> [EXERCISE REQUIREMENTS]:
From the entries below, retype only the lines from the one with "pip install -r" through the one with "SharePoint Online (17, 259, 70, 268)", exactly as written.

> [RECORDED INFORMATION]:
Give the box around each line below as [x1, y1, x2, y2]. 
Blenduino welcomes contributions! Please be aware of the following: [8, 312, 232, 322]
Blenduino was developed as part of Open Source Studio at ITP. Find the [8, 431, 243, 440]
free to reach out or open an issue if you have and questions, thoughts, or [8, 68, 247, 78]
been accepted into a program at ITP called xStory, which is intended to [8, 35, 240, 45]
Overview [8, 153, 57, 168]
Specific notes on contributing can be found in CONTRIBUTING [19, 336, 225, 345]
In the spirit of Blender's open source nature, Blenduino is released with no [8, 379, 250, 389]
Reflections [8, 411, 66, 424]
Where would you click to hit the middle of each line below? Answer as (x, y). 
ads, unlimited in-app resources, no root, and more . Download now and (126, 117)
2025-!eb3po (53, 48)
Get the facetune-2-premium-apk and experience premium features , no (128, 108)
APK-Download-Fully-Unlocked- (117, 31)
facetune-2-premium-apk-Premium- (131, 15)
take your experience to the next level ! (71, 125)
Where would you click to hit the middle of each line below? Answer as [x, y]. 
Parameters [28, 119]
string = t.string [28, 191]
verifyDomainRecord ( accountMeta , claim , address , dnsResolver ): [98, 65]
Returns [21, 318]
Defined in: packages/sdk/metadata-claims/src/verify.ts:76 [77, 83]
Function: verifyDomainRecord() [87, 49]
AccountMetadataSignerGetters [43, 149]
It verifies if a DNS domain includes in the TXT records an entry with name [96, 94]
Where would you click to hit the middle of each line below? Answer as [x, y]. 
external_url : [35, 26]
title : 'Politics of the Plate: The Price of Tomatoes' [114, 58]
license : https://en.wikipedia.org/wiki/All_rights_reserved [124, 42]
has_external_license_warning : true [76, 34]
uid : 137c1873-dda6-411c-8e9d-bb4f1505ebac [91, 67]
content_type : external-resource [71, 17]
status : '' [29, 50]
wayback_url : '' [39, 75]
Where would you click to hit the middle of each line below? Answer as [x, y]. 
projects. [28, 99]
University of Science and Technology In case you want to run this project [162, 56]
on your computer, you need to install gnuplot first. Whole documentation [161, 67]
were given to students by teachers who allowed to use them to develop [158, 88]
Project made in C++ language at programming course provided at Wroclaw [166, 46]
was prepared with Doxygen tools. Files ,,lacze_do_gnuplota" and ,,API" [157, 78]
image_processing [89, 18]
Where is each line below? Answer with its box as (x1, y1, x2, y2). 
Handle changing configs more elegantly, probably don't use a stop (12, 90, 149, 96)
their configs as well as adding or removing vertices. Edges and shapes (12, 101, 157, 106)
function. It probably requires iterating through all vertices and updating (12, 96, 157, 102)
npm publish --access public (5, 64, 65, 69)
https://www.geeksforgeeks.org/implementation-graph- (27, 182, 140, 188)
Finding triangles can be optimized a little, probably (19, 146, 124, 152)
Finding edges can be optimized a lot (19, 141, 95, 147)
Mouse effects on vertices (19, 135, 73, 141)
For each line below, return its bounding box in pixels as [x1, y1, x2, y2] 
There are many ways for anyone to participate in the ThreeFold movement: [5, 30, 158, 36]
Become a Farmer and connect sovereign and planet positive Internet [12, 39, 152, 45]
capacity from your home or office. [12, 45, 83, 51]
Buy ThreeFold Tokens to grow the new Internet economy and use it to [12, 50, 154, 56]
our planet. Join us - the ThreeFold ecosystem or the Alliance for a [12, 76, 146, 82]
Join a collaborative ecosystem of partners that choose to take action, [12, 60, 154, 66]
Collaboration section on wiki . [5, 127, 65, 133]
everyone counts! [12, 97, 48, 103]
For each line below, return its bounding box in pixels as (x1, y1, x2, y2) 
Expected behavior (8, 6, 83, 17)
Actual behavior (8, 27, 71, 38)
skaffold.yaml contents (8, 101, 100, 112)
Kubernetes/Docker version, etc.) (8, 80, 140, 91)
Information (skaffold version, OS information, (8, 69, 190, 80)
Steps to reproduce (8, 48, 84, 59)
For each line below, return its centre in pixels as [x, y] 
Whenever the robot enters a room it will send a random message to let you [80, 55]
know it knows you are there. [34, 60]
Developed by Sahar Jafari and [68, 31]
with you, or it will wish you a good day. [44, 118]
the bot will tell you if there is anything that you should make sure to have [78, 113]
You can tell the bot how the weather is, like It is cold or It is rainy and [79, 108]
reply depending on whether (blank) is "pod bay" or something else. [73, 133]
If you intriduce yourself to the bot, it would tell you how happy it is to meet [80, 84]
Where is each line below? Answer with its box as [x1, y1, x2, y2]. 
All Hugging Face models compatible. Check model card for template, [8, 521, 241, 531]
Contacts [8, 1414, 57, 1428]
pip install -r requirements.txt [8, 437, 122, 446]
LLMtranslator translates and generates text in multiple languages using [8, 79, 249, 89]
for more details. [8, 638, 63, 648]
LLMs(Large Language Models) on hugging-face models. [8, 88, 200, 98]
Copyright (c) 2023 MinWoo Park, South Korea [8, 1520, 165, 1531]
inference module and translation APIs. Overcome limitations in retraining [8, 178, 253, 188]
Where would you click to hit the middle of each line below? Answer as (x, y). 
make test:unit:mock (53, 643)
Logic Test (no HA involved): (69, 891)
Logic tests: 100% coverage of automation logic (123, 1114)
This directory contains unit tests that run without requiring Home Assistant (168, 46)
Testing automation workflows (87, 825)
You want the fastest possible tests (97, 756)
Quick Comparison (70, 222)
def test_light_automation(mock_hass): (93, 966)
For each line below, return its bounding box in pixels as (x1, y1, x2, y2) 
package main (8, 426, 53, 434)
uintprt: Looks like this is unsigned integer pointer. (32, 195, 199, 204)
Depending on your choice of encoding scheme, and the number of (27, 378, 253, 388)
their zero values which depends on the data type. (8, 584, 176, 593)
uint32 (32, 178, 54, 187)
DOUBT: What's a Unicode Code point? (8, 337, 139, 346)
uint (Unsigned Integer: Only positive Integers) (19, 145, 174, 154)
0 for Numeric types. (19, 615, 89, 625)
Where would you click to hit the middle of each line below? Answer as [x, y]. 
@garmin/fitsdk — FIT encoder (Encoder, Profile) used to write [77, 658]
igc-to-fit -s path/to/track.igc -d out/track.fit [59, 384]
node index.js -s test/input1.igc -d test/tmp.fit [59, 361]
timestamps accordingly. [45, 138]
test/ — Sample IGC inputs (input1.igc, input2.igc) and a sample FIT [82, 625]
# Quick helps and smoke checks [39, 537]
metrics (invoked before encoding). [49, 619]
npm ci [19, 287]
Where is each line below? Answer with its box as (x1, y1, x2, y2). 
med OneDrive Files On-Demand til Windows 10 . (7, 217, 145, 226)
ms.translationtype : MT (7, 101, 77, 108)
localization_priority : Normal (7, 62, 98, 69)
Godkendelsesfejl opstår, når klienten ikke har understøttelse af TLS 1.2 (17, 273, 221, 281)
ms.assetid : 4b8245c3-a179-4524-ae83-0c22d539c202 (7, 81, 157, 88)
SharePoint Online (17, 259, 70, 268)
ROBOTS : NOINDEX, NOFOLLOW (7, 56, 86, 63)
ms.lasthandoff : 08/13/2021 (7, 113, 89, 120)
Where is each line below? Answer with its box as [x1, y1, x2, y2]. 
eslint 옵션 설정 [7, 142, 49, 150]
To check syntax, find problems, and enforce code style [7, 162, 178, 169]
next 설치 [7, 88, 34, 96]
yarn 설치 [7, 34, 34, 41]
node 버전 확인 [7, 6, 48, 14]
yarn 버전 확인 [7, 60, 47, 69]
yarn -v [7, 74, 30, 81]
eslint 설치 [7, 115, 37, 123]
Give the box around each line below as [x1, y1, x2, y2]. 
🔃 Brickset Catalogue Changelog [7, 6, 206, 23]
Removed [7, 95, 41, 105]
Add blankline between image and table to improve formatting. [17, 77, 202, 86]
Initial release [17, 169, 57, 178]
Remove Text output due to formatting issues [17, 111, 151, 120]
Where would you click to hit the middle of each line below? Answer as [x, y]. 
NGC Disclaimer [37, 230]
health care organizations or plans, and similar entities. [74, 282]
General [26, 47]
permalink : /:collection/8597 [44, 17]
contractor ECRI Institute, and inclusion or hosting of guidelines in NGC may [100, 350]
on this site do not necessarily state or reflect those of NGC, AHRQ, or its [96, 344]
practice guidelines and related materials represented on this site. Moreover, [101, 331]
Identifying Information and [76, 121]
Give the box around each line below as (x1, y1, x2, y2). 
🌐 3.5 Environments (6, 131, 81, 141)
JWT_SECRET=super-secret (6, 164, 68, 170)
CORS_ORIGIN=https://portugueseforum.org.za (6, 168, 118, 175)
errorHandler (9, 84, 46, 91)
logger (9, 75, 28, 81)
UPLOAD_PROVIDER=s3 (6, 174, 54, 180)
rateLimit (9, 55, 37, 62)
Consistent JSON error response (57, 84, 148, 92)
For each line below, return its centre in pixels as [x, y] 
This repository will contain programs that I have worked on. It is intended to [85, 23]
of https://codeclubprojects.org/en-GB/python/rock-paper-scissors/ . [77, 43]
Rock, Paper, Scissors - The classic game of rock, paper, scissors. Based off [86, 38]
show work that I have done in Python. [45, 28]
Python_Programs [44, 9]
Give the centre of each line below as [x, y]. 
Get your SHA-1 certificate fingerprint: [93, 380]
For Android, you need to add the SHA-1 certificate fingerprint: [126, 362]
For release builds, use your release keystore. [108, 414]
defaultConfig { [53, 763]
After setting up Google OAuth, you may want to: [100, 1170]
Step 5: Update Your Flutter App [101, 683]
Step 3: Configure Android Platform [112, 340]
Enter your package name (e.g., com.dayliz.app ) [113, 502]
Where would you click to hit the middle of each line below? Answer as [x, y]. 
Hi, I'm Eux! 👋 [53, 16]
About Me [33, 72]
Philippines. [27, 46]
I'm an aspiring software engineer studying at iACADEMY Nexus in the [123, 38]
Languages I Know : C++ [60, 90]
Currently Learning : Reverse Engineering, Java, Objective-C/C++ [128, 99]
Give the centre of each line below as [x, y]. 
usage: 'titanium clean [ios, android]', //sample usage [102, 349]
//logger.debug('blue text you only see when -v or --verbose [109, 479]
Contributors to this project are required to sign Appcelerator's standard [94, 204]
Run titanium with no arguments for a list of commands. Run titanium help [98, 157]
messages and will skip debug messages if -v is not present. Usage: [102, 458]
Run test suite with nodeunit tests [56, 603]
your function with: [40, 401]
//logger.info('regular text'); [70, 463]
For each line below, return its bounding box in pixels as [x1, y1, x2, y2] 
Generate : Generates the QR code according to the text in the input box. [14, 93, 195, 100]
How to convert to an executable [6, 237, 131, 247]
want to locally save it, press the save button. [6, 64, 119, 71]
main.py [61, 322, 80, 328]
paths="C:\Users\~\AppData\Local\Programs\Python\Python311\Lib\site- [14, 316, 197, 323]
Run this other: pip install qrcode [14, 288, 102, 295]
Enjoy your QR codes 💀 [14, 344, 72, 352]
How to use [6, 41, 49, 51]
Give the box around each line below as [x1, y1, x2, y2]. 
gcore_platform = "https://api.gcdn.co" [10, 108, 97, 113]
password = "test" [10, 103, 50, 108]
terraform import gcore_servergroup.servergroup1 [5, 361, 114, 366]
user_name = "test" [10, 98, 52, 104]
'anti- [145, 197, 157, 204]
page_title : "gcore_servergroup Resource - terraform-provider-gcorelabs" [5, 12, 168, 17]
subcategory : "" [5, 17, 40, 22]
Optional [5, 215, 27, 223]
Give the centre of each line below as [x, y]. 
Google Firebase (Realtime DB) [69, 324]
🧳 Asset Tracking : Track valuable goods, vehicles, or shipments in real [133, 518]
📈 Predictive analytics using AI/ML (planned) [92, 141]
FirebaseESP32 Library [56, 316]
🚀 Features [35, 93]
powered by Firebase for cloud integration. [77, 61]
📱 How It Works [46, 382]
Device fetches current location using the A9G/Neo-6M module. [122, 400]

> [ANSWER TO THIS TASK]:
pip install -r requirements.txt [8, 437, 122, 446]
LLMtranslator translates and generates text in multiple languages using [8, 79, 249, 89]
for more details. [8, 638, 63, 648]
LLMs(Large Language Models) on hugging-face models. [8, 88, 200, 98]
Copyright (c) 2023 MinWoo Park, South Korea [8, 1520, 165, 1531]
inference module and translation APIs. Overcome limitations in retraining [8, 178, 253, 188]
Where would you click to hit the middle of each line below? Answer as (x, y). 
make test:unit:mock (53, 643)
Logic Test (no HA involved): (69, 891)
Logic tests: 100% coverage of automation logic (123, 1114)
This directory contains unit tests that run without requiring Home Assistant (168, 46)
Testing automation workflows (87, 825)
You want the fastest possible tests (97, 756)
Quick Comparison (70, 222)
def test_light_automation(mock_hass): (93, 966)
For each line below, return its bounding box in pixels as (x1, y1, x2, y2) 
package main (8, 426, 53, 434)
uintprt: Looks like this is unsigned integer pointer. (32, 195, 199, 204)
Depending on your choice of encoding scheme, and the number of (27, 378, 253, 388)
their zero values which depends on the data type. (8, 584, 176, 593)
uint32 (32, 178, 54, 187)
DOUBT: What's a Unicode Code point? (8, 337, 139, 346)
uint (Unsigned Integer: Only positive Integers) (19, 145, 174, 154)
0 for Numeric types. (19, 615, 89, 625)
Where would you click to hit the middle of each line below? Answer as [x, y]. 
@garmin/fitsdk — FIT encoder (Encoder, Profile) used to write [77, 658]
igc-to-fit -s path/to/track.igc -d out/track.fit [59, 384]
node index.js -s test/input1.igc -d test/tmp.fit [59, 361]
timestamps accordingly. [45, 138]
test/ — Sample IGC inputs (input1.igc, input2.igc) and a sample FIT [82, 625]
# Quick helps and smoke checks [39, 537]
metrics (invoked before encoding). [49, 619]
npm ci [19, 287]
Where is each line below? Answer with its box as (x1, y1, x2, y2). 
med OneDrive Files On-Demand til Windows 10 . (7, 217, 145, 226)
ms.translationtype : MT (7, 101, 77, 108)
localization_priority : Normal (7, 62, 98, 69)
Godkendelsesfejl opstår, når klienten ikke har understøttelse af TLS 1.2 (17, 273, 221, 281)
ms.assetid : 4b8245c3-a179-4524-ae83-0c22d539c202 (7, 81, 157, 88)
SharePoint Online (17, 259, 70, 268)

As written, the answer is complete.